‘Drop The Plus’ Social Media Campaign Gunning To End Body Divisions In Fashion


“Sexy is a state of mind, not a dress size.”

These are the words tweeted by Australian-Italian model Stefania Ferrario.

A recent movement has started online, petitioning the fashion and advertising industries to “drop the plus”. As in, stop calling certain women plus size, just call them models, women, humans, anything BUT plus size.

There are many who argue the plus size, straight size and petite labels are just industry categorizations and don’t do any harm to women, but we believe that is somewhat of an ignorant statement.

A group of models and advocates are trying to enlighten the industry by telling them when you categorize a woman based on her body shape and size, especially if it is in a division that has typically been seen as something “other” or outside the narrow norms of beauty, there is a burden to want to change who they are, rather than embrace it.

Stefania Ferrario, a Melbourne-based model who is also the face of Dita Von Teese’s lingerie line, is the leading voice in this social media campaign which is quickly going viral. In fact the speed at which this movement has gained momentum is a testament to how many everyday women possibly feel the same but may not have had the elevated platform to speak in such volumes as say high profile models.

Joining Stefania is former Australian ‘Biggest Loser’ host Ajay Rochester who has faced much criticism over the years for her weight gain and loss. Ajay is an outspoken advocate against body shaming and wants the industry to know that women should not be divided by body type – we are ALL women.


Stefania and co. believe the plus size “othering” of women’s bodies is a slippery slope because the average size of American women today is a size 14.

“Unfortunately in the modelling industry in the US if you are above a size 4 you are considered plus size, so I am often labeled ‘plus size’. I do NOT find this empowering…Ajay Rochester called the industry to task for its use of the term ‘plus size by making the point that it is harmful to call a model ‘plus’ and damage the minds of young girls.
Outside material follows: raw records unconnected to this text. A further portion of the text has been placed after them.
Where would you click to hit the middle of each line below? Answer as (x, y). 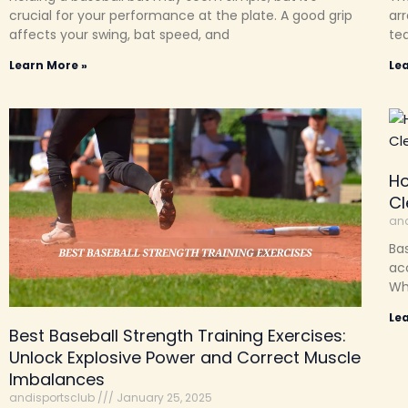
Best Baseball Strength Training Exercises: (178, 335)
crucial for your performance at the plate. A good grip (181, 16)
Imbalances (57, 379)
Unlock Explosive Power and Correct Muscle (185, 357)
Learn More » (48, 66)
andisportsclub (53, 397)
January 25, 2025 (163, 397)
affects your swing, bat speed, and (119, 35)
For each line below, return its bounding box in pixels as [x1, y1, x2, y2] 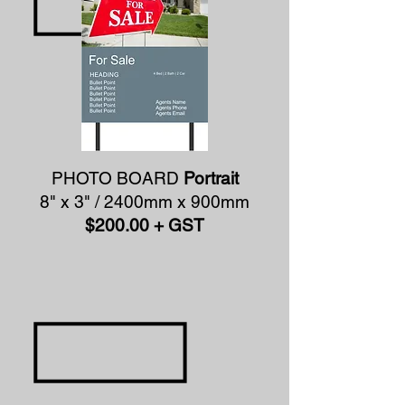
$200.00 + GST [85, 215, 204, 235]
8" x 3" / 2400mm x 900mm [40, 192, 250, 212]
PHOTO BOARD [51, 168, 184, 188]
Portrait [183, 168, 239, 188]
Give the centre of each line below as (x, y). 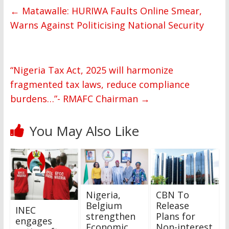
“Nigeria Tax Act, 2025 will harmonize (91, 70)
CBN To (173, 194)
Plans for (176, 216)
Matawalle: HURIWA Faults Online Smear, (110, 11)
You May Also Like (84, 131)
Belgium (104, 205)
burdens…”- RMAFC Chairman (75, 99)
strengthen (110, 216)
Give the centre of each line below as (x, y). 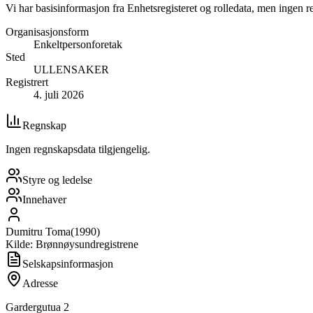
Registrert (27, 82)
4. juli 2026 (59, 94)
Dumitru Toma (38, 231)
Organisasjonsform (47, 31)
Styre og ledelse (57, 180)
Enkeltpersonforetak (78, 44)
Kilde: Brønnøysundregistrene (72, 244)
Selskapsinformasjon (68, 263)

I agree with her. Let’s have models of ALL shapes, sizes, ethnicities and drop the misleading labels. I’m NOT proud to be ‘plus’…”

That is the caption that accompanied Stefania’s photo below which she posted on Instagram.


Another Australian model who disagrees with Stefania and Ajay’s implications of the ‘plus size’ term is Laura Wells, who was featured in the activewear brand Upside’s latest campaign.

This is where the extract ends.